導光部52d、53dの仕様が相互に異なる複数の導光レンズ体の中からいずれの導光レンズ体50Aが選択された場合でも、当該選択された導光レンズ体50Aをホルダ40Aに対して位置決めした状態で保持することができるのは、第1導光部52dから延長された延長部52gを備えること、そして、貫通穴42cの内壁が、導光レンズ体50Aをホルダ40Aに対して位置決めした状態で保持する位置決め保持部42c1〜42c4を含むこと、によるものである。
また、本実施形態によれば、ホルダ40の仕様を統一することができるため、貫通穴42cの形状が相互に異なる複数仕様のホルダ40を用意する場合と比べ、コストが低減する。
また、本実施形態によれば、ホルダ40の仕様を統一することができるため、貫通穴42cの形状が相互に異なる複数仕様のホルダ40を用意する場合と比べ、導光レンズ体50Aと不適切なホルダ(つまり、導光レンズ体50Aの導光部52d、53dに対応していない形状の貫通穴が形成されたホルダ)とを組み合わせるいわゆる誤組の発生が防止される(製造工程の簡略化)。
次に、変形例について説明する。
上記実施形態では、ADB用光源32bからの光が入光する第2導光部53dを用いた例について説明したが、これに限らない。例えば、図示しないが、第2導光部53dに代えて、ハイビーム用光源からの光が入光する第3導光部を用いてもよい。
第3導光部は、当該第3導光部に入光したハイビーム用光源からの光が導光レンズ体50の前面(下導光レンズ本体53の前面53a)にハイビーム用配光パターンに対応する光度分布を形成するように構成されている。具体的には、第3導光部は、下導光レンズ本体53(後面53b)の上部からハイビーム用光源に向かって延び、先端にハイビーム用光源が対向する第3入光面(図示せず)を有する。第3入光面は、ハイビーム用光源からの光が導光レンズ体50A(第3導光部)に入光する面で、例えば、Y軸及びZ軸を含む平面に対して平行な平面である。
また、上記実施形態では、延長部52gが第1導光部52dの両側から延長されている例について説明したが、これに限らない。例えば、延長部52gは、第1導光部52dの片側からのみ延長されていてもよい。また、延長部52gは、第2導光部53dの両側又は片側から延長されていてもよいし、導光部52d、53dの両側又は片側から延長されていてもよい。すなわち、延長部52gは、導光部52d、53dのうち少なくとも一方の両側又は片側から延長されていてもよい。
また、上記実施形態では、延長部52gが段差部52hを介して延長されている例について説明したが、これに限らない。例えば、延長部52gは段差部52hを介することなく延長されていてもよい。すなわち、段差部52hは、省略してもよい。

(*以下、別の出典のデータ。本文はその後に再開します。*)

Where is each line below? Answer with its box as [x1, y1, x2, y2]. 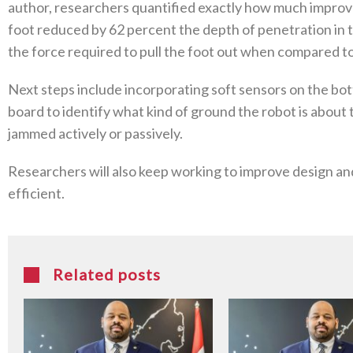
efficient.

また、上記実施形態は、リブ部42c1、42c2を貫通穴42cの内壁に設けた例について説明したが、これに限らない。例えば、リブ部42c1、42c2を延長部52gに設けてもよい。
また、上記実施形態では、導光レンズ体50を構成する上導光レンズ本体52と下導光レンズ本体53が物理的に分離した別々の部品として構成されている例について説明したが、これに限らない。例えば、上導光レンズ本体52と下導光レンズ本体53は一体成形された一部品として構成されていてもよい。
また、上記実施形態では、導光レンズ体として、上導光レンズ本体52と、第1導光部52dと、下導光レンズ本体53と、第2導光部53dと、を含む導光レンズ体50Aを用いた例について説明したが、これに限らない。例えば、導光レンズ体として、上導光レンズ本体52と第1導光部52dとを含み、下導光レンズ本体53と第2導光部53dとを含まない導光レンズ体を用いてもよい。つまり、下導光レンズ本体53と第2導光部53dは省略してもよい。
また、上記実施形態では、投影レンズとして、プライマリレンズ60A及びセカンダリレンズ80の二枚のレンズによって構成される投影レンズを用いた例について説明したが、これに限らない。例えば、投影レンズとして、図示しないが、一枚のレンズによって構成される投影レンズを用いてもよいし、三枚以上のレンズによって構成される投影レンズを用いてもよい。
上記各実施形態で示した各数値は全て例示であり、これと異なる適宜の数値を用いることができるのは無論である。
上記各実施形態はあらゆる点で単なる例示にすぎない。上記各実施形態の記載によって本発明は限定的に解釈されるものではない。本発明はその精神または主要な特徴から逸脱することなく他の様々な形で実施することができる。